+++ Available records
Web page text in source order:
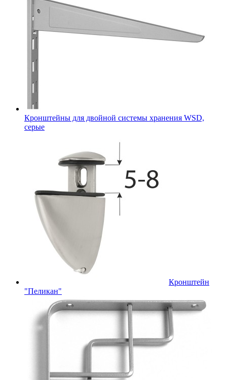
Кронштейны для двойной системы хранения WSD,
серые
Кронштейн
"Пеликан"
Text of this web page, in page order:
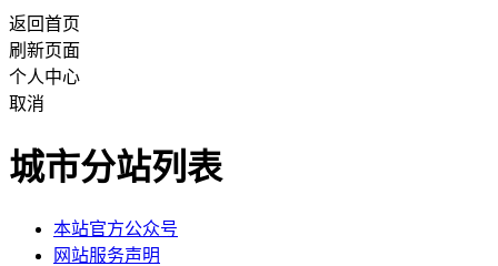
返回首页
刷新页面
个人中心
取消
城市分站列表
本站官方公众号
网站服务声明
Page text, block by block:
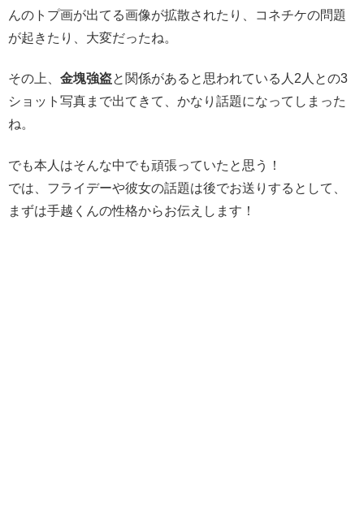
んのトプ画が出てる画像が拡散されたり、コネチケの問題
が起きたり、大変だったね。
その上、 金塊強盗と関係があると思われている人2人との3
ショット写真まで出てきて、かなり話題になってしまった
ね。
でも本人はそんな中でも頑張っていたと思う！
では、フライデーや彼女の話題は後でお送りするとして、
まずは手越くんの性格からお伝えします！
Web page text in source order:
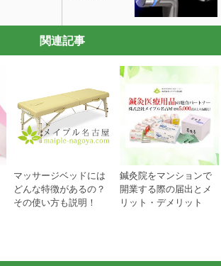
関連記事
マッサージベッドには
どんな特徴があるの？
その使い方も説明！
鍼灸院をマンションで
開業する際の届出とメ
リット・デメリット
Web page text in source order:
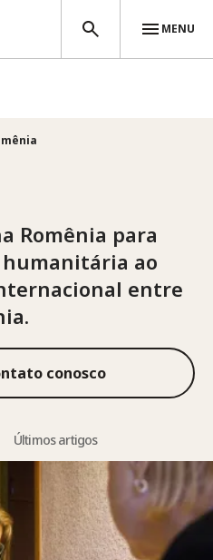
MENU
Romênia para
ao
entre
conosco
Últimos artigos
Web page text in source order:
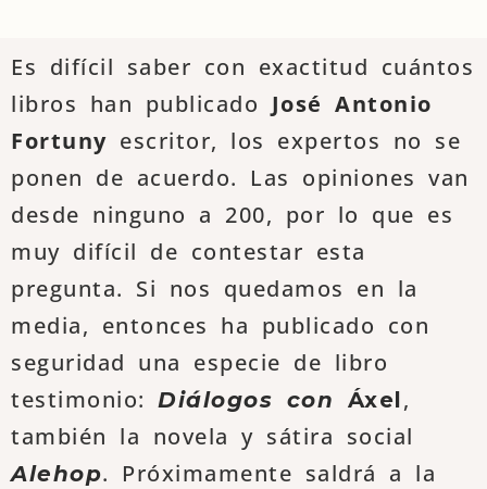
Es difícil saber con exactitud cuántos
libros han publicado José Antonio
Fortuny escritor, los expertos no se
ponen de acuerdo. Las opiniones van
desde ninguno a 200, por lo que es
muy difícil de contestar esta
pregunta. Si nos quedamos en la
media, entonces ha publicado con
seguridad una especie de libro
testimonio: Diálogos con Áxel,
también la novela y sátira social
Alehop. Próximamente saldrá a la
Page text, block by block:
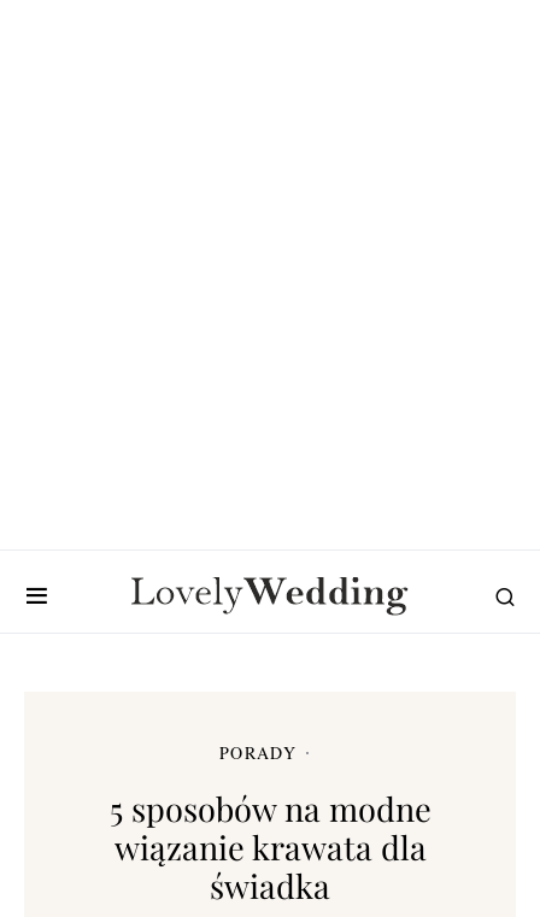
PORADY
5 sposobów na modne
wiązanie krawata dla
świadka
++++++
Everything in the records above should come back word for word, except the pictures.

▶ _Response below_:
Web page text in source order:
Кронштейны для двойной системы хранения WSD,
серые
Кронштейн
"Пеликан"
Text of this web page, in page order:
返回首页
刷新页面
个人中心
取消
城市分站列表
本站官方公众号
网站服务声明
Page text, block by block:
んのトプ画が出てる画像が拡散されたり、コネチケの問題
が起きたり、大変だったね。
その上、 金塊強盗と関係があると思われている人2人との3
ショット写真まで出てきて、かなり話題になってしまった
ね。
でも本人はそんな中でも頑張っていたと思う！
では、フライデーや彼女の話題は後でお送りするとして、
まずは手越くんの性格からお伝えします！
Web page text in source order:
関連記事
マッサージベッドには
どんな特徴があるの？
その使い方も説明！
鍼灸院をマンションで
開業する際の届出とメ
リット・デメリット
Web page text in source order:
MENU
Romênia para
ao
entre
conosco
Últimos artigos
Web page text in source order:
Es difícil saber con exactitud cuántos
libros han publicado José Antonio
Fortuny escritor, los expertos no se
ponen de acuerdo. Las opiniones van
desde ninguno a 200, por lo que es
muy difícil de contestar esta
pregunta. Si nos quedamos en la
media, entonces ha publicado con
seguridad una especie de libro
testimonio: Diálogos con Áxel,
también la novela y sátira social
Alehop. Próximamente saldrá a la
Page text, block by block:
PORADY
5 sposobów na modne
wiązanie krawata dla
świadka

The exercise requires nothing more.